Exercise. Using the listing, copy each whole line that features "with".

Data.
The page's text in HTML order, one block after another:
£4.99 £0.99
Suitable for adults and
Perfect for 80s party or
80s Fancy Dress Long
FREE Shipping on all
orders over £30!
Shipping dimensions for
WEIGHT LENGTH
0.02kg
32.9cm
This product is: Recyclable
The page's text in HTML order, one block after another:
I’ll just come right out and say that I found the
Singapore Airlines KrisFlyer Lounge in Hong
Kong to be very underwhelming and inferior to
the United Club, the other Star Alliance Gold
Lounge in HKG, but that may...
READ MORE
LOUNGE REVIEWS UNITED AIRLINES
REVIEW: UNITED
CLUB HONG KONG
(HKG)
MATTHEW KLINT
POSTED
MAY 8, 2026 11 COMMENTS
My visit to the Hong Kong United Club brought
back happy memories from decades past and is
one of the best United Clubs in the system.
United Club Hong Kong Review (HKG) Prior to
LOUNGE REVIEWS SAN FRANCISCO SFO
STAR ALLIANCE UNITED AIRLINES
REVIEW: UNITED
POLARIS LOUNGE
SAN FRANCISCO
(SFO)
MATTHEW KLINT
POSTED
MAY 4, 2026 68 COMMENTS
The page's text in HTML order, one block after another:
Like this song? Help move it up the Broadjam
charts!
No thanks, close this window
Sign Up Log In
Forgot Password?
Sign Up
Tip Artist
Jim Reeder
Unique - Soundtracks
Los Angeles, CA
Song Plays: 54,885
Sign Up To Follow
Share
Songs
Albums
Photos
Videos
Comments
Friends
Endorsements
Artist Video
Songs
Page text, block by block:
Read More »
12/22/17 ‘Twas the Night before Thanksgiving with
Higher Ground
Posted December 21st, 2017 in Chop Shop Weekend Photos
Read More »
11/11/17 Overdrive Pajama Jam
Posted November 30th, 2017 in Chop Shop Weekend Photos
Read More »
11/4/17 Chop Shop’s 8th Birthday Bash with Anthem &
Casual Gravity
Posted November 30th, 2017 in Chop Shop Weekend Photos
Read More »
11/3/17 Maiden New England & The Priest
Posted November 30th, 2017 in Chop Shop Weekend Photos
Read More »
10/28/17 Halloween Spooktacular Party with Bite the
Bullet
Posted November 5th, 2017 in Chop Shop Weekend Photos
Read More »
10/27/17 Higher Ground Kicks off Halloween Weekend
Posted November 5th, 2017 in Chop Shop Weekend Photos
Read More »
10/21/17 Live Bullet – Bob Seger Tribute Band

Solution to this exercise.
12/22/17 ‘Twas the Night before Thanksgiving with
11/4/17 Chop Shop’s 8th Birthday Bash with Anthem &
10/28/17 Halloween Spooktacular Party with Bite the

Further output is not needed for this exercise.